• [SUPPLIED DATA]:
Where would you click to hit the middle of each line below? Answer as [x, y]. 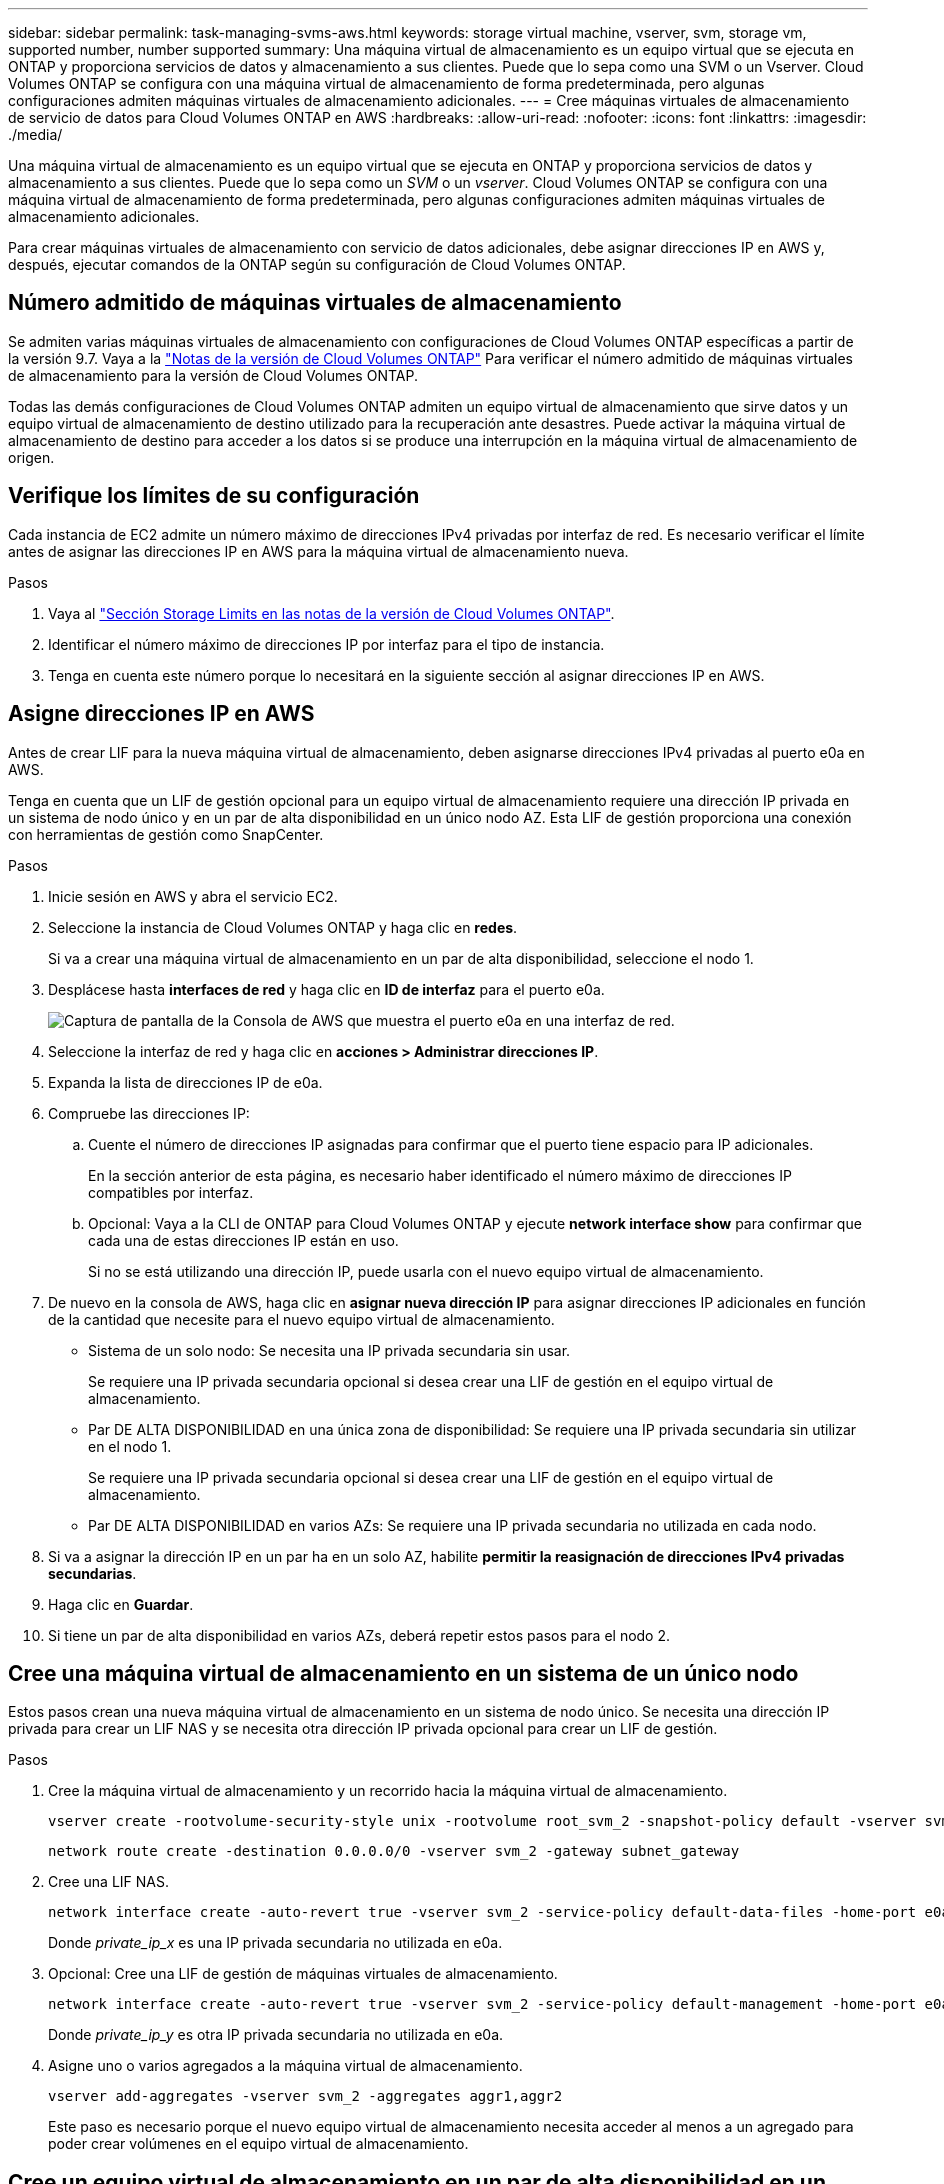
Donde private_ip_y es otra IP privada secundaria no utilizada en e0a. [276, 2035]
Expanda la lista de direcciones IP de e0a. [185, 1082]
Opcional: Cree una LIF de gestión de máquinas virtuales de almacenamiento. [303, 1974]
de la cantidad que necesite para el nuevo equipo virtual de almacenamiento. [301, 1319]
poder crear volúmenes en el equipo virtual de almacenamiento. [258, 2144]
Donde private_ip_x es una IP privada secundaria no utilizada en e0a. [275, 1943]
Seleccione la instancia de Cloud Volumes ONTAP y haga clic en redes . [283, 927]
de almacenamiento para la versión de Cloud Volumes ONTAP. [213, 375]

• [YOUR TASK]: Leave out the pictures and retype every line above exactly.

• [TASK SOLUTION]:
Where would you click to hit the middle of each line below? Answer as [x, y]. 
Donde private_ip_y es otra IP privada secundaria no utilizada en e0a. [276, 2035]
Expanda la lista de direcciones IP de e0a. [185, 1082]
Opcional: Cree una LIF de gestión de máquinas virtuales de almacenamiento. [303, 1974]
de la cantidad que necesite para el nuevo equipo virtual de almacenamiento. [301, 1319]
poder crear volúmenes en el equipo virtual de almacenamiento. [258, 2144]
Donde private_ip_x es una IP privada secundaria no utilizada en e0a. [275, 1943]
Seleccione la instancia de Cloud Volumes ONTAP y haga clic en redes . [283, 927]
de almacenamiento para la versión de Cloud Volumes ONTAP. [213, 375]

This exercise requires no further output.